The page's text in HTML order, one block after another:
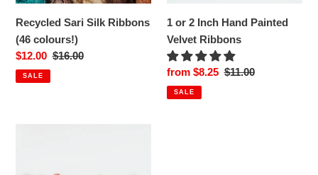
Recycled Sari Silk Ribbons
(46 colours!)
Sale
price
$12.00 Regular
$16.00
SALE
1 or 2 Inch Hand Painted
Velvet Ribbons
Sale
price
from $8.25 Regular
$11.00
SALE
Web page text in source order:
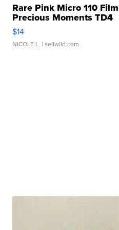
Rare Pink Micro 110
Precious Moments TD4
$14
NICOLE L. | sellwild.com
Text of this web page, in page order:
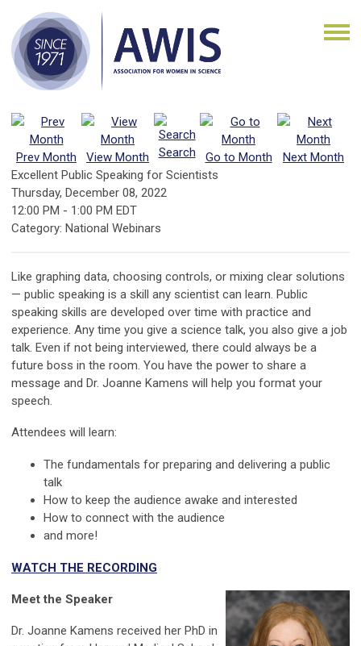
Prev Month View Month Search Go to Month
Next Month
Excellent Public Speaking for Scientists
Thursday, December 08, 2022
12:00 PM - 1:00 PM EDT
Category: National Webinars
Like graphing data, choosing controls, or mixing clear solutions
— public speaking is a skill any scientist can learn. Public
speaking skills are developed over time with practice and
experience. Any time you give a science talk, you also give a job
talk. Even if not being interviewed, there could always be a
future boss in the room. You have the power to share a
message and Dr. Joanne Kamens will help you format your
speech.
Attendees will learn:
The fundamentals for preparing and delivering a public
talk
How to keep the audience awake and interested
How to connect with the audience
and more!
WATCH THE RECORDING
Meet the Speaker
Dr. Joanne Kamens received her PhD in
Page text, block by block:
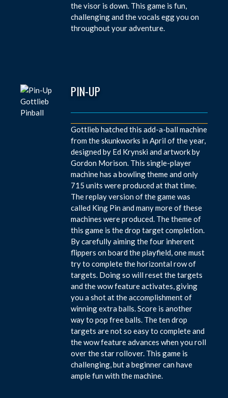
the visor is down. This game is fun,
challenging and the vocals egg you on
throughout your adventure.
PIN-UP
Gottlieb hatched this add-a-ball machine
from the skunkworks in April of the year,
designed by Ed Krynski and artwork by
Gordon Morison. This single-player
machine has a bowling theme and only
715 units were produced at that time.
The replay version of the game was
called King Pin and many more of these
machines were produced. The theme of
this game is the drop target completion.
By carefully aiming the four inherent
flippers on board the playfield, one must
try to complete the horizontal row of
targets. Doing so will reset the targets
and the wow feature activates, giving
you a shot at the accomplishment of
winning extra balls. Score is another
way to pop free balls. The ten drop
targets are not so easy to complete and
the wow feature advances when you roll
over the star rollover. This game is
challenging, but a beginner can have
ample fun with the machine.
------------------------
▶ _PROMPT_: When the word "targets" appears in a line of the listing, copy that line.

▶ _ANSWER SPACE_:
targets. Doing so will reset the targets
targets are not so easy to complete and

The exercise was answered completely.